Книга была «посвящена памяти Вольтера, в ознаменование столетия со дня его смерти». Она также была посвящена первому великому кризису Ницше и его интеллектуальному освобождению. В ней «каждое предложение, – скажет он позже, – выражает победу». Победу над романтизмом, над патетическими установками, над «идеализмом» – этим bête noire12 Ницше. В ней каждая ошибка спокойно рассматривается, кладется на лед и не столько отвергается, сколько замораживается.

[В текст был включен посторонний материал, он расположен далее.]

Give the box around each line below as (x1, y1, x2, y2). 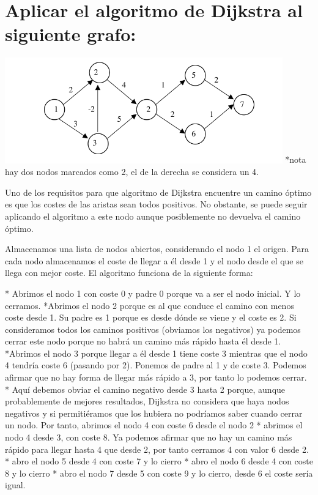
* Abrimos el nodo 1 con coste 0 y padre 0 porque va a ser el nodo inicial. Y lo (5, 286, 301, 299)
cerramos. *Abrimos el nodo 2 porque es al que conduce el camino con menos (5, 299, 294, 311)
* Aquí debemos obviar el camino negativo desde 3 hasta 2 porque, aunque (5, 382, 286, 395)
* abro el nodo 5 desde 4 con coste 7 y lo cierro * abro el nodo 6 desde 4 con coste (5, 455, 313, 467)
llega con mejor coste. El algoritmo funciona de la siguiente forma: (5, 266, 253, 279)
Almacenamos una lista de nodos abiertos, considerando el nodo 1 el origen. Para (5, 242, 309, 255)
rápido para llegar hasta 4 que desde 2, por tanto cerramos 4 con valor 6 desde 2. (5, 442, 309, 455)
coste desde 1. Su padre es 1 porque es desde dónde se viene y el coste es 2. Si (5, 311, 297, 324)
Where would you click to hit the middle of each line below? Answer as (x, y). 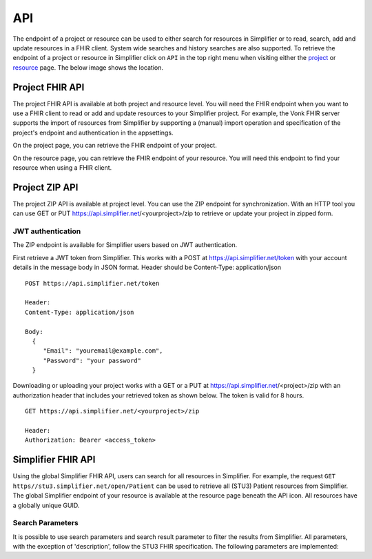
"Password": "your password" (92, 360)
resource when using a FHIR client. (62, 167)
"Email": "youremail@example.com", (103, 351)
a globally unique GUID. (46, 505)
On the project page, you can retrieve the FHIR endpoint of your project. (115, 146)
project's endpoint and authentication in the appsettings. (93, 133)
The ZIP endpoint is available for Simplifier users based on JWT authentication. (125, 245)
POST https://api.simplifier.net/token (92, 283)
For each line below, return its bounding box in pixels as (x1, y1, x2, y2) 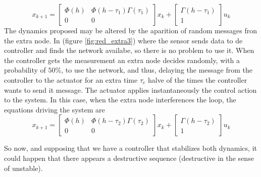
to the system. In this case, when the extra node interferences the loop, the (4, 94, 236, 105)
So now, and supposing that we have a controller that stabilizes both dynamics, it (4, 143, 257, 153)
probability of (4, 65, 46, 75)
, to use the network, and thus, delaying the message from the (61, 65, 252, 75)
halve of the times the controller (148, 74, 247, 85)
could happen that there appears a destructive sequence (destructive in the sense (4, 152, 254, 163)
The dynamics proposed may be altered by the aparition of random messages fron (4, 25, 257, 35)
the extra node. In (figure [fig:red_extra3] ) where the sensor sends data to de (4, 35, 243, 45)
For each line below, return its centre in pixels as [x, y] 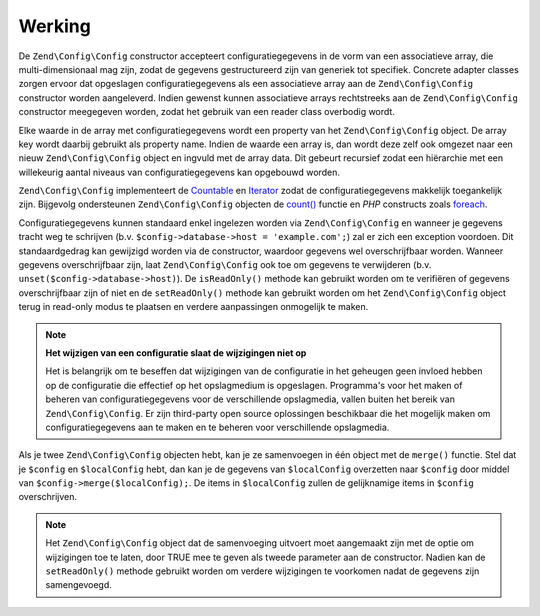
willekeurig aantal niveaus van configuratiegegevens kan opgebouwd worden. [179, 172]
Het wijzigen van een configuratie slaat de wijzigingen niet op [176, 352]
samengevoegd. [78, 585]
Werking [55, 26]
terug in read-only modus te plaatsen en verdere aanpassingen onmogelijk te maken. [193, 307]
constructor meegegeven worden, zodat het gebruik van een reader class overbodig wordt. [206, 112]
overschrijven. [48, 497]
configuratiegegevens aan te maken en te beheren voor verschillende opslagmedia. [217, 427]
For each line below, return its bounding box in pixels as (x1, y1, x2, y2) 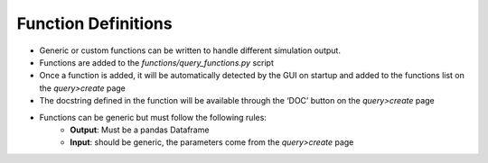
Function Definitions (16, 14, 173, 33)
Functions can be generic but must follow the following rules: (39, 112, 267, 122)
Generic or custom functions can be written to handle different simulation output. (39, 45, 341, 56)
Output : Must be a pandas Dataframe (70, 124, 210, 135)
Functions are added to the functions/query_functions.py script (39, 57, 275, 68)
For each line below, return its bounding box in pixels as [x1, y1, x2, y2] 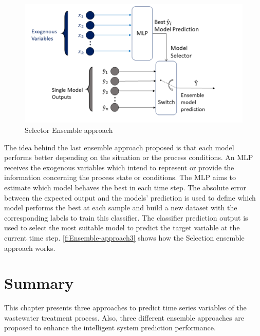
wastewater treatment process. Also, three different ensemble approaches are [4, 312, 244, 323]
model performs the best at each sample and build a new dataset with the [4, 202, 237, 213]
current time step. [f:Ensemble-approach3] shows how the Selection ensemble [4, 232, 245, 243]
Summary [4, 272, 74, 293]
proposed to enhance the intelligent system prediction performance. [4, 322, 216, 333]
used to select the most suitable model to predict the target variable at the [4, 222, 240, 233]
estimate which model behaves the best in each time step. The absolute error [4, 182, 246, 193]
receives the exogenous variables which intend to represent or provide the [4, 162, 234, 172]
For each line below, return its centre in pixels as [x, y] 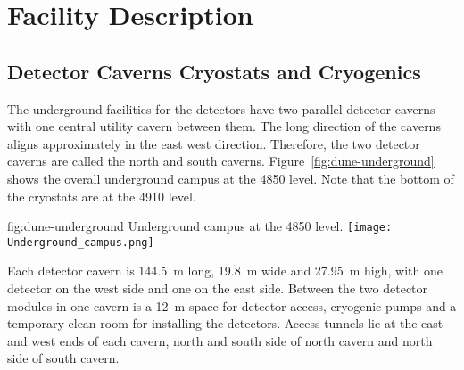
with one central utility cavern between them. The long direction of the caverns [224, 126]
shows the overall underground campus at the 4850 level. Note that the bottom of [231, 178]
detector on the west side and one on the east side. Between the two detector [218, 288]
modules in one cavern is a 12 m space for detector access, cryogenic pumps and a [232, 305]
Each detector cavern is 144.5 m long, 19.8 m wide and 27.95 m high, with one [225, 271]
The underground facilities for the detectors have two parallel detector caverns [221, 108]
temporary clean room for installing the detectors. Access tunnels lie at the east [225, 323]
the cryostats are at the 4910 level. [102, 196]

Когда работа была напечатана, автор отправил один экземпляр в Байройт. По дороге посылка наткнулась на либретто «Парсифаля», на котором было такое посвящение: «Моему дорогому другу Фредерику Ницше с самыми теплыми и наилучшими пожеланиями. Рихард Вагнер, воцерковленный советник». Ницше задохнулся. Что за провокация! Это был звон мечей Хундинга и Зигмунда в облаках Вальхаллы. Это был поединок с Вотаном и отдаленный предвестник гибели ложных богов.

Венецианская музыка

Ницше вновь увидел Италию лишь три года спустя, в марте 1880 года. Но теперь это был другой путешественник, сопровождаемый другими тенями: он выглядел более больным, более измождённым, и в то же время его душа стала чище, а дух более закалённым. За эти три года у него побелели виски (в возрасте тридцати шести лет), осунулось тело, а его духовное достояние еще более оторвалось от земных притязаний (я люблю использовать слово «достояние» для тех, у кого на самом деле ничего нет). Он навсегда оставил преподавание. Получая мизерную пенсию от Базельского университета, он стал независимым и одновременно изгоем. Он прошел через бесконечную физическую боль, он упорно размышлял и работал, и он мог написать мадам Мейзенбуг: «Я так много страдал, я отрекся от стольких вещей, что в любые времена не найдется такого аскета, с жизнью которого я не имел бы права сравнить свою жизнь в этот последний год. Однако я многое приобрел. Моя душа окрепла, стала чище и мягче, и для этого мне больше не нужны ни религия, ни искусство (заметьте, я даже немного горжусь этим; именно в состоянии абсолютного отказа от жизни я наконец-то смог открыть для себя сокровенные источники утешения)».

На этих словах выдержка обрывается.